-- Information follows --

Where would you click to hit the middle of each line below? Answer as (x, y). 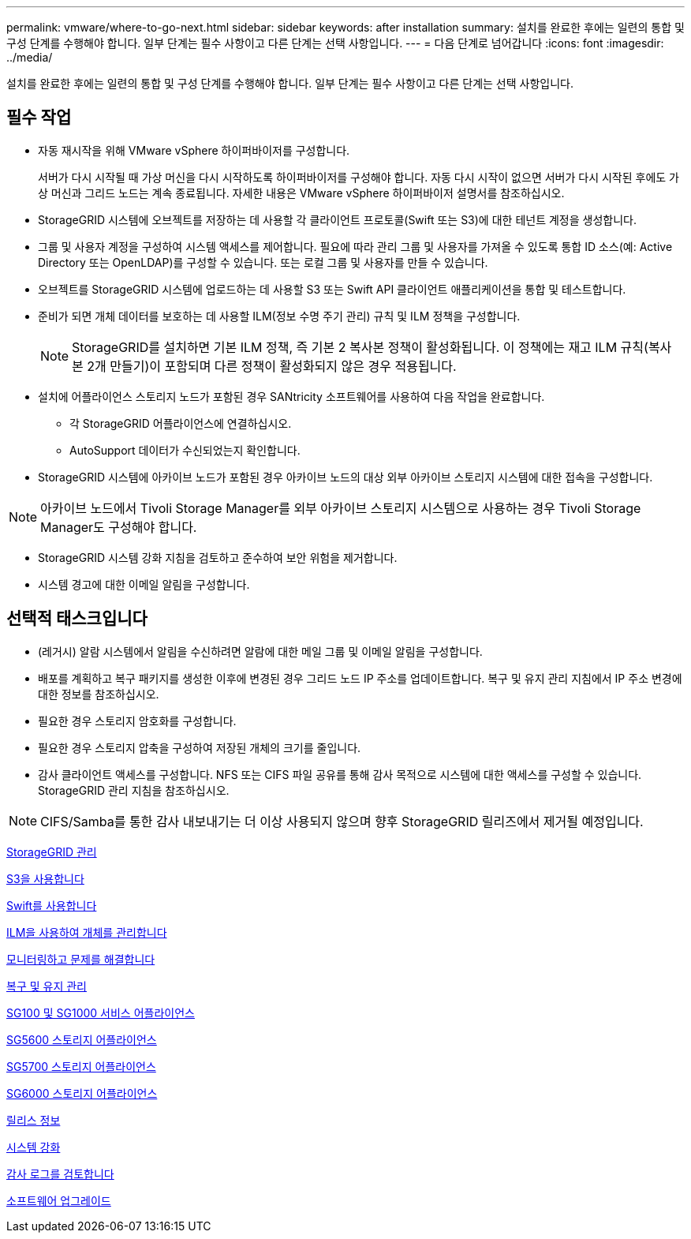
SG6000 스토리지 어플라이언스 (82, 1093)
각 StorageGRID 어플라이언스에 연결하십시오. (181, 423)
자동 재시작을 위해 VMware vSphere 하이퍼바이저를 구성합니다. (194, 150)
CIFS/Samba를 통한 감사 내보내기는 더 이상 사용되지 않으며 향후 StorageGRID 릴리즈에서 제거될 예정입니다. (342, 821)
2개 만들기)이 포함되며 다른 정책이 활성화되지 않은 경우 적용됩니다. (272, 366)
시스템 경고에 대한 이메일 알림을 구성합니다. (144, 584)
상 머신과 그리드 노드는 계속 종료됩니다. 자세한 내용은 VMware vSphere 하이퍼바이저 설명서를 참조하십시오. (301, 193)
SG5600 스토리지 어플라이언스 (82, 1039)

-- Information concluded --

● **Required action**
Set down, word for word, every line from the line that holds "2개 만들기)이 포함되며" to the end of the entries above, including both ends.

● **Result of the task**
2개 만들기)이 포함되며 다른 정책이 활성화되지 않은 경우 적용됩니다. (272, 366)
시스템 경고에 대한 이메일 알림을 구성합니다. (144, 584)
상 머신과 그리드 노드는 계속 종료됩니다. 자세한 내용은 VMware vSphere 하이퍼바이저 설명서를 참조하십시오. (301, 193)
SG5600 스토리지 어플라이언스 (82, 1039)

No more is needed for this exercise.